Lembrava-se que quando mais nova, existia naquela cidade uma pessoa que tudo via e tudo sabia. Uma coscuvilheira-mor, por assim dizer. Meteu-se ao caminho e foi visitar a porteira do 27.

Antónia Tectónia era porteira de profissão e coscuvilheira por arte. Arte essa que tinha aprendido ainda menina com sua mãe. Muita gente pensa que ser cusca é fácil. Basta saber e contar. Nada de mais errado. Há que saber ouvir, ver cheirar, sentir, guardar. E, num timing perfeito, entregar a informação de forma subtil à pessoa certa. O termo técnico correcto para isto é deliver [di-liv-er], do inglês.

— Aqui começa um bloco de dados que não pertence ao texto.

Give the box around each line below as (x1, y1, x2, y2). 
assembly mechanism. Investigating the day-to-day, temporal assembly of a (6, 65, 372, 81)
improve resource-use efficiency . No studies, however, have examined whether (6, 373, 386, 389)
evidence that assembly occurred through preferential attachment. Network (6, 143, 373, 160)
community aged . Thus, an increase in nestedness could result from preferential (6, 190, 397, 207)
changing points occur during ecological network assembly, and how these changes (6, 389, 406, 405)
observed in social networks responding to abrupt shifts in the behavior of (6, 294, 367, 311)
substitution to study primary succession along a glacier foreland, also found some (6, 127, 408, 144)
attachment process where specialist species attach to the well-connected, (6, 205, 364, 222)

Quando tocaram à porta, Antónia foi abrir. Apareceu-lhe uma moça que ela não sabia dizer quem era. Isso perturbou-a, deixando-a paradoxalmente curiosa. A velha veia cusca a funcionar.
- Olá, D. Antónia. Lembra-se de mim? Sou a Adrianna.
”Ah, então esta é que é a fufa!”, pensou a porteira, toda radiante pelo que lhe acabara de cair no colo. É que na manhã desse mesmo dia tinha tido outra visita insuspeita. O velho mordomo dos Xistos tinha ido aconselhar-se com ela. Coitado. Simpatizava deveras com ele. Isso porque quando sua mãe era gaiata, a sua família era extremamente pobre e o senhor Penedo tinha-os ajudado bastante, entregando-lhes coisas que sobravam do dia-a-dia dos Xistos. Sua mãe contara-lhe várias vezes quão bom tinha sido o agora idoso mordomo. Este continuou a ser visita de sua casa, mesmo depois da família ter saído do limiar da pobreza. Antónia tratava-o carinhosamente por Ti Penedo. E foi com as mãos a tremer que Ti Penedo lhe tinha entrado pela casa adentro, narrando-lhe a coisa mais improvável que ela esperaria ouvir nesta fase da sua vida. Compreendam. A Coscuvilhice teve o seu tempo áureo nos anos 50-60, antes da civilização ocidental ter perdido a ingenuidade. Depois vieram as drogas, o rock, o vietnã, o 25 dabril, e o mundo não foi mais o mesmo. Mais tarde, a televisão e a Queda do Muro de Berlim deram a machadada final. Felizmente, pensou Tectónia, neste novo século estava-se a assistir ao Ressurgimento. O Ressurgimento é, como todos sabem, um movimento cultural parecido com o Renascimento. São movimentos que nascem na decadência das civilizações e que dão um novo impulso às sociedades. E são transversais a elas. Está a acontecer, as we speak, não só na coscuvilhice mas também na música, no cinema, no Benfica, etc.. Caracteriza-se por uma nostalgia das coisas boas do passado, mas impregnada de essências do futuro. Antónia sentia orgulho por fazer parte desta nova revolução cultural. Sonhava mesmo com o Nobel da Coscuvilhice. Era uma mulher ambiciosa.
Penedo confidenciara-lhe que estava em terrenos desconhecidos. Tinha-se apaixonado pela menina Lava. Ela estranhou. Um homem a caminho dos 140, que convive na mesma casa com a miúda há mais de vinte? Porquê agora? Ele contou-lhe o episódio a que tinha assistido e assegurou-lhe que, embora não tivesse percebido o que vira, a paixão tinha-lhe subido à cabeça. “Às duas?”, pensou mentalmente a porteira.